WHAT IS NEEDED:
Output every entry exactly as written, skipping any pictures.

RECORDS SHOWN:
○ ○ ○ ○ ○ ○ ○

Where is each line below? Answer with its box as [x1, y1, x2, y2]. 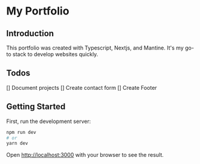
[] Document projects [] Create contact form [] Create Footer [6, 84, 157, 91]
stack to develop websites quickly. [12, 51, 98, 58]
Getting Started [6, 101, 66, 112]
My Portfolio [6, 4, 69, 18]
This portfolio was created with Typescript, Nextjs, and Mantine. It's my [6, 44, 184, 51]
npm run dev [6, 129, 36, 135]
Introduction [6, 28, 54, 39]
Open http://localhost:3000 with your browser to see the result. [6, 151, 164, 159]
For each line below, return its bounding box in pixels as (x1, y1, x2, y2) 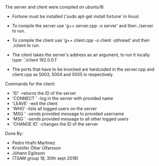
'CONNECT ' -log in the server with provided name (12, 95, 114, 101)
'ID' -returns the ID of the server (12, 91, 76, 96)
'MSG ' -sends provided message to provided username (12, 111, 124, 117)
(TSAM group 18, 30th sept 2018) (12, 155, 78, 161)
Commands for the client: (5, 81, 56, 87)
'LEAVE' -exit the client (12, 101, 58, 106)
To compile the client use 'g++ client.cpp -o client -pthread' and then (12, 37, 150, 43)
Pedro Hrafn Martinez (12, 140, 56, 146)
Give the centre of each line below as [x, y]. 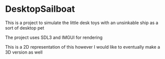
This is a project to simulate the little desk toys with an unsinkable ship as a [82, 23]
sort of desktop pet [25, 28]
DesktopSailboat [40, 9]
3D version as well [24, 52]
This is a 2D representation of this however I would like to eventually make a [82, 47]
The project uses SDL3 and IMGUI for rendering [54, 37]
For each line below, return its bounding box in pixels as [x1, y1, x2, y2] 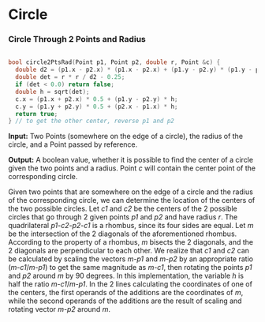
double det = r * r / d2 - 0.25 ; [15, 73, 125, 81]
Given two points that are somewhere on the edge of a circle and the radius [8, 187, 254, 197]
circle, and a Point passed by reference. [8, 140, 138, 149]
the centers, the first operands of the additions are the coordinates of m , [8, 288, 244, 298]
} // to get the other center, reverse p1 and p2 [8, 117, 175, 125]
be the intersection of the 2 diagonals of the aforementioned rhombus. [8, 229, 237, 238]
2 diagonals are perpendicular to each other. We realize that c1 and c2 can [8, 246, 250, 256]
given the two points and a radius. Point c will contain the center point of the [8, 163, 256, 173]
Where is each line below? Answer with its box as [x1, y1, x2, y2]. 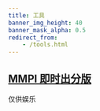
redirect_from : [8, 33, 58, 42]
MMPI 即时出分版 [8, 72, 92, 85]
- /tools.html [22, 41, 69, 49]
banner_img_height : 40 [8, 19, 83, 27]
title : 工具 [8, 11, 45, 20]
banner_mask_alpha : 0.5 [8, 26, 87, 34]
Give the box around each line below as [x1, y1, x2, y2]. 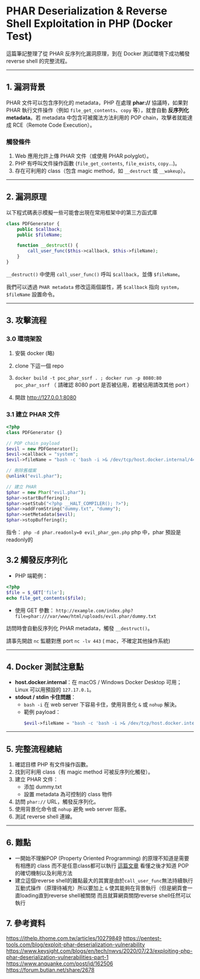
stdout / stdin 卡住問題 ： [14, 694, 76, 701]
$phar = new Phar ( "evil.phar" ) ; [6, 489, 86, 495]
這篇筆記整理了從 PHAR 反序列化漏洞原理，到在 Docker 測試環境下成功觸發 [6, 49, 190, 57]
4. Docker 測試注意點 [6, 662, 84, 672]
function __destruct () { [17, 242, 79, 248]
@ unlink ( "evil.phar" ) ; [6, 473, 62, 479]
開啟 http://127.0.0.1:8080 [14, 394, 77, 401]
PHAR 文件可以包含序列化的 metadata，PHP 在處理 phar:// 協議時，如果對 [6, 99, 189, 106]
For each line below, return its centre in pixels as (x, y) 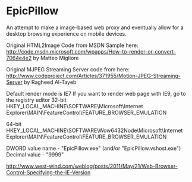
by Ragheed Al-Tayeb (50, 82)
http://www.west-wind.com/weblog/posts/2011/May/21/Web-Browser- (92, 166)
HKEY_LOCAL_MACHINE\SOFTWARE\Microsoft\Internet (75, 106)
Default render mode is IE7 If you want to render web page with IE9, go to (96, 93)
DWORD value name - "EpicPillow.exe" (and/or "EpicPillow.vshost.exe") (94, 148)
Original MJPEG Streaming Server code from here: (68, 69)
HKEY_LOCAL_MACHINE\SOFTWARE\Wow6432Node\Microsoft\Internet (95, 130)
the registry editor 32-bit (36, 100)

○ ○ ○ ○ ○ ○ ○

WRITTEN SOLUTION:
Where is each line below? Answer with its box as [x1, y1, x2, y2]. 
[] Document projects [] Create contact form [] Create Footer [6, 84, 157, 91]
stack to develop websites quickly. [12, 51, 98, 58]
Getting Started [6, 101, 66, 112]
My Portfolio [6, 4, 69, 18]
This portfolio was created with Typescript, Nextjs, and Mantine. It's my [6, 44, 184, 51]
npm run dev [6, 129, 36, 135]
Introduction [6, 28, 54, 39]
Open http://localhost:3000 with your browser to see the result. [6, 151, 164, 159]
For each line below, return its bounding box in pixels as (x1, y1, x2, y2) 
'CONNECT ' -log in the server with provided name (12, 95, 114, 101)
'ID' -returns the ID of the server (12, 91, 76, 96)
'MSG ' -sends provided message to provided username (12, 111, 124, 117)
(TSAM group 18, 30th sept 2018) (12, 155, 78, 161)
Commands for the client: (5, 81, 56, 87)
'LEAVE' -exit the client (12, 101, 58, 106)
To compile the client use 'g++ client.cpp -o client -pthread' and then (12, 37, 150, 43)
Pedro Hrafn Martinez (12, 140, 56, 146)
Give the centre of each line below as [x, y]. 
This is a project to simulate the little desk toys with an unsinkable ship as a [82, 23]
sort of desktop pet [25, 28]
DesktopSailboat [40, 9]
3D version as well [24, 52]
This is a 2D representation of this however I would like to eventually make a [82, 47]
The project uses SDL3 and IMGUI for rendering [54, 37]
For each line below, return its bounding box in pixels as [x1, y1, x2, y2] 
double det = r * r / d2 - 0.25 ; [15, 73, 125, 81]
Given two points that are somewhere on the edge of a circle and the radius [8, 187, 254, 197]
circle, and a Point passed by reference. [8, 140, 138, 149]
the centers, the first operands of the additions are the coordinates of m , [8, 288, 244, 298]
} // to get the other center, reverse p1 and p2 [8, 117, 175, 125]
be the intersection of the 2 diagonals of the aforementioned rhombus. [8, 229, 237, 238]
2 diagonals are perpendicular to each other. We realize that c1 and c2 can [8, 246, 250, 256]
given the two points and a radius. Point c will contain the center point of the [8, 163, 256, 173]
Where is each line below? Answer with its box as [x1, y1, x2, y2]. 
redirect_from : [8, 33, 58, 42]
MMPI 即时出分版 [8, 72, 92, 85]
- /tools.html [22, 41, 69, 49]
banner_img_height : 40 [8, 19, 83, 27]
title : 工具 [8, 11, 45, 20]
banner_mask_alpha : 0.5 [8, 26, 87, 34]
Give the box around each line below as [x1, y1, x2, y2]. 
stdout / stdin 卡住問題 ： [14, 694, 76, 701]
$phar = new Phar ( "evil.phar" ) ; [6, 489, 86, 495]
這篇筆記整理了從 PHAR 反序列化漏洞原理，到在 Docker 測試環境下成功觸發 [6, 49, 190, 57]
4. Docker 測試注意點 [6, 662, 84, 672]
function __destruct () { [17, 242, 79, 248]
@ unlink ( "evil.phar" ) ; [6, 473, 62, 479]
開啟 http://127.0.0.1:8080 [14, 394, 77, 401]
PHAR 文件可以包含序列化的 metadata，PHP 在處理 phar:// 協議時，如果對 [6, 99, 189, 106]
For each line below, return its centre in pixels as (x, y) 
by Ragheed Al-Tayeb (50, 82)
http://www.west-wind.com/weblog/posts/2011/May/21/Web-Browser- (92, 166)
HKEY_LOCAL_MACHINE\SOFTWARE\Microsoft\Internet (75, 106)
Default render mode is IE7 If you want to render web page with IE9, go to (96, 93)
DWORD value name - "EpicPillow.exe" (and/or "EpicPillow.vshost.exe") (94, 148)
Original MJPEG Streaming Server code from here: (68, 69)
HKEY_LOCAL_MACHINE\SOFTWARE\Wow6432Node\Microsoft\Internet (95, 130)
the registry editor 32-bit (36, 100)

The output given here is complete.